Quarto capitolo discografico sulla lunga distanza per la
band britannica capitanata da
Colin Hendra, e dopo quel piccolo capolavoro denominato “
III: Pentecost” era lecito attendersi un successore degno di cotanto fascino e magari, assecondando l'inestinguibile (e spesso irrazionale) speranza
rockofila, addirittura un ulteriore passo in avanti di un percorso artistico in costante progressione.
Ebbene, diciamolo subito, “
IV: Sacrament” non arriva a tanto e tuttavia conferma appieno quanto di buono espresso finora dai
Wytch Hazel, autentici maestri nel dipingere evocative stesure melodiche, attingendo dagli insegnamenti di Thin Lizzy, Wishbone Ash, Blue Öyster Cult e Jethro Tull.
Un approccio che non si limita, come ben sanno i loro numerosi estimatori, allo scoperto plagio di tali celebrità del settore e che riesce a conferire ai suoi arcani affreschi armonici e ai suoi impasti vocali dalle leggiadre sfumature
Westcoast-iane, un magnetismo davvero intenso, distribuito tra spettri dell’antica Inghilterra, lirismo “positivo”, ceselli di chitarre “gemelle” e suggestive stratificazioni canore.
Lo spirito “vintage” che contraddistingue il gruppo, per molti colleghi al limite del
naif, qui risulta credibile e soprattutto molto godibile e sebbene il tracciato compositivo iniziato con “
Prelude” non subisca alterazioni o aggiuntivi scatti creativi, è francamente impossibile per i cultori del genere non rimanere ammaliati di fronte all’introduttiva “
The fire's control” una sorta di
fil rouge che ricollega l’albo al suo illustre predecessore.
L’avvolgente e pulsante “
Angel of light” è un altro momento molto significativo della raccolta, al pari dei saliscendi di “
Time and doubt” (con qualcosa degli UFO nell’impasto sonico), dell’ardore epico di "
Deliver us”, del
folk malinconico di “
Future is gold” e della conclusiva “
Digging deeper”, capace di combinare interessanti digressioni strumentali all’interno di una struttura melodica di notevole impatto.

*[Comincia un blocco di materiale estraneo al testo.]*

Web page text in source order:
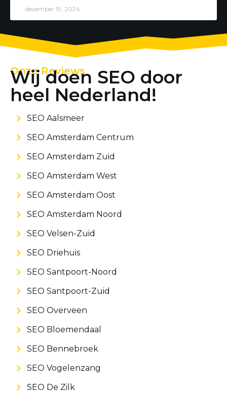
december 19, 2024
Onze Reviews
Wij doen SEO door
heel Nederland!
SEO Aalsmeer
SEO Amsterdam Centrum
SEO Amsterdam Zuid
SEO Amsterdam West
SEO Amsterdam Oost
SEO Amsterdam Noord
SEO Velsen-Zuid
SEO Driehuis
SEO Santpoort-Noord
SEO Santpoort-Zuid
SEO Overveen
SEO Bloemendaal
SEO Bennebroek
SEO Vogelenzang
SEO De Zilk
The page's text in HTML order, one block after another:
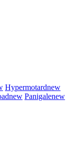
Hypermotardnew
new Panigalenew
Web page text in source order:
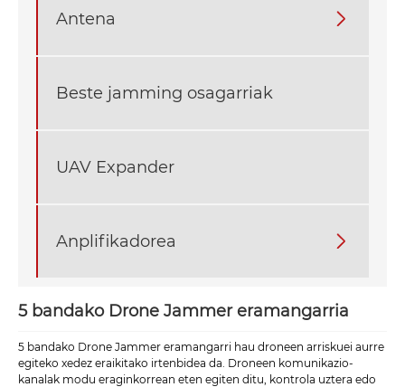
Antena 
Beste jamming osagarriak
UAV Expander
Anplifikadorea 
5 bandako Drone Jammer eramangarria
5 bandako Drone Jammer eramangarri hau droneen arriskuei aurre
egiteko xedez eraikitako irtenbidea da. Droneen komunikazio-
kanalak modu eraginkorrean eten egiten ditu, kontrola uztera edo
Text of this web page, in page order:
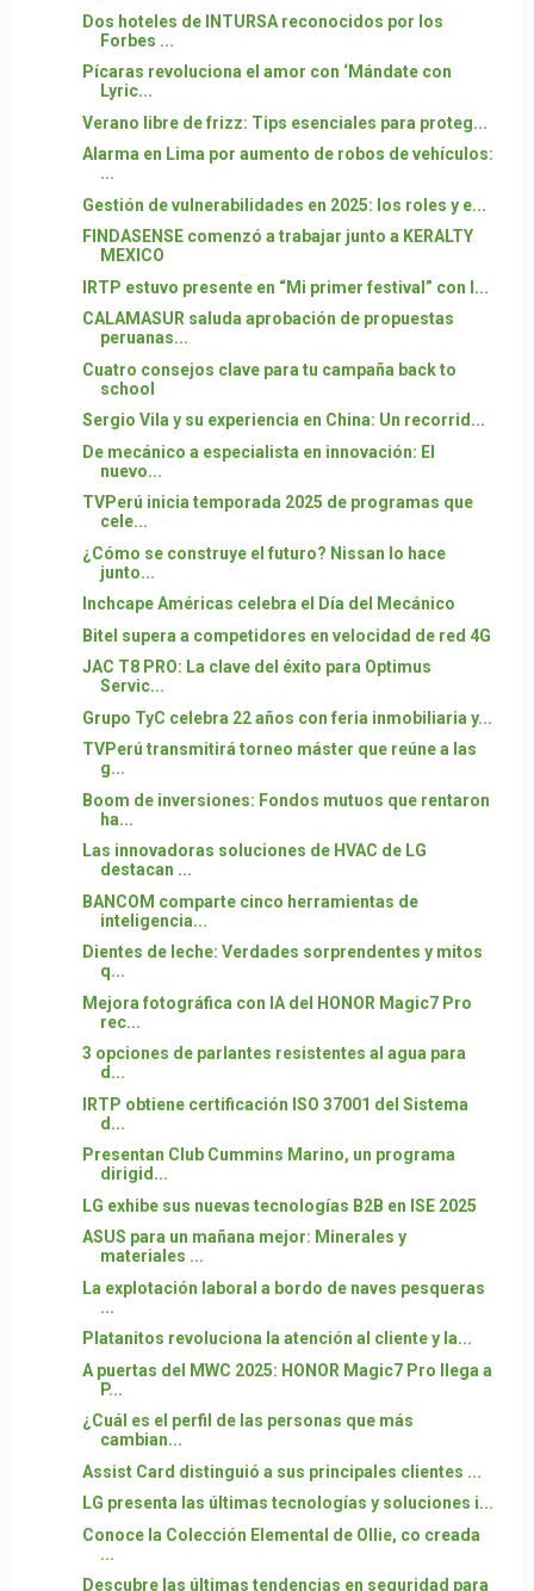
Dos hoteles de INTURSA reconocidos por los
Forbes ...
Pícaras revoluciona el amor con ‘Mándate con
Lyric...
Verano libre de frizz: Tips esenciales para proteg...
Alarma en Lima por aumento de robos de vehículos:
...
Gestión de vulnerabilidades en 2025: los roles y e...
FINDASENSE comenzó a trabajar junto a KERALTY
MEXICO
IRTP estuvo presente en “Mi primer festival” con l...
CALAMASUR saluda aprobación de propuestas
peruanas...
Cuatro consejos clave para tu campaña back to
school
Sergio Vila y su experiencia en China: Un recorrid...
De mecánico a especialista en innovación: El
nuevo...
TVPerú inicia temporada 2025 de programas que
cele...
¿Cómo se construye el futuro? Nissan lo hace
junto...
Inchcape Américas celebra el Día del Mecánico
Bitel supera a competidores en velocidad de red 4G
JAC T8 PRO: La clave del éxito para Optimus
Servic...
Grupo TyC celebra 22 años con feria inmobiliaria y...
TVPerú transmitirá torneo máster que reúne a las
g...
Boom de inversiones: Fondos mutuos que rentaron
ha...
Las innovadoras soluciones de HVAC de LG
destacan ...
BANCOM comparte cinco herramientas de
inteligencia...
Dientes de leche: Verdades sorprendentes y mitos
q...
Mejora fotográfica con IA del HONOR Magic7 Pro
rec...
3 opciones de parlantes resistentes al agua para
d...
IRTP obtiene certificación ISO 37001 del Sistema
d...
Presentan Club Cummins Marino, un programa
dirigid...
LG exhibe sus nuevas tecnologías B2B en ISE 2025
ASUS para un mañana mejor: Minerales y
materiales ...
La explotación laboral a bordo de naves pesqueras
...
Platanitos revoluciona la atención al cliente y la...
A puertas del MWC 2025: HONOR Magic7 Pro llega a
P...
¿Cuál es el perfil de las personas que más
cambian...
Assist Card distinguió a sus principales clientes ...
LG presenta las últimas tecnologías y soluciones i...
Conoce la Colección Elemental de Ollie, co creada
...
Descubre las últimas tendencias en seguridad para
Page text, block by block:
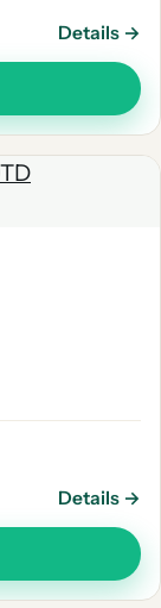
Details →
Details →
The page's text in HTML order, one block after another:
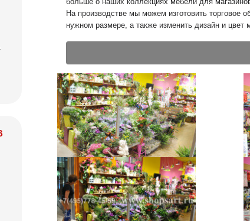
На производстве мы можем изготовить торговое
нужном размере, а также изменить дизайн и
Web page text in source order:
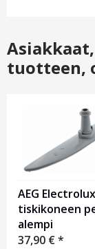
tuotteen,
AEG Electrolux
tiskikoneen
alempi
37,90 €*
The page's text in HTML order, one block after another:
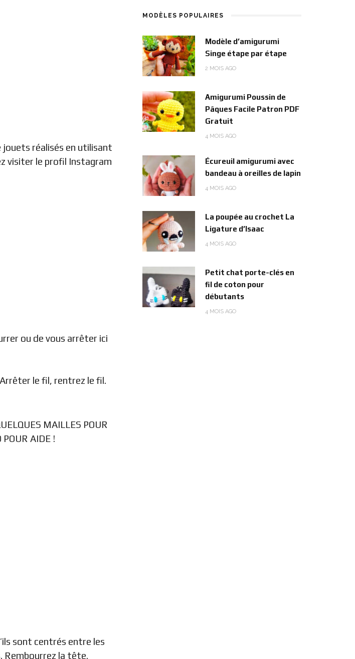
jouets réalisés en utilisant
visiter le profil Instagram
ou de vous arrêter ici
le fil, rentrez le fil.
MAILLES POUR
POUR AIDE !
sont centrés entre les
Rembourrez la tête.
MODÈLES POPULAIRES
Modèle d’amigurumi
Singe étape par étape
2 MOIS AGO
Amigurumi Poussin de
Pâques Facile Patron PDF
Gratuit
4 MOIS AGO
Écureuil amigurumi avec
bandeau à oreilles de lapin
4 MOIS AGO
La poupée au crochet La
Ligature d’Isaac
4 MOIS AGO
Petit chat porte-clés en
fil de coton pour
débutants
4 MOIS AGO
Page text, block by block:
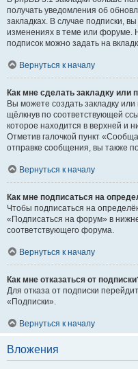
получать уведомления об
закладках. В случае подписки,
изменениях в теме или форуме.
подписок можно задать на
Вернуться к началу
Как мне сделать закладку или
Вы можете создать закладку
щёлкнув по соответствующей
которое находится в верхней и
Отметив галочкой пункт
отправке сообщения, вы также
Вернуться к началу
Как мне подписаться на
Чтобы подписаться на
«Подписаться на форум» в
соответствующего форума.
Вернуться к началу
Как мне отказаться от
Для отказа от подписки
«Подписки».
Вернуться к началу
Вложения

Canzoni, quelle appena citate, che spiccano da una scaletta comunque priva di vere controindicazioni e che confermano i
Wytch Hazel tra i migliori araldi di una tradizione musicale intrisa di cultura e leggenda, pregna di valori indelebili atti a propiziare il trionfo della luce sulle tenebre … anche senza “sorprese” di sorta, tutta “roba” che merita di essere sostenuta e difesa.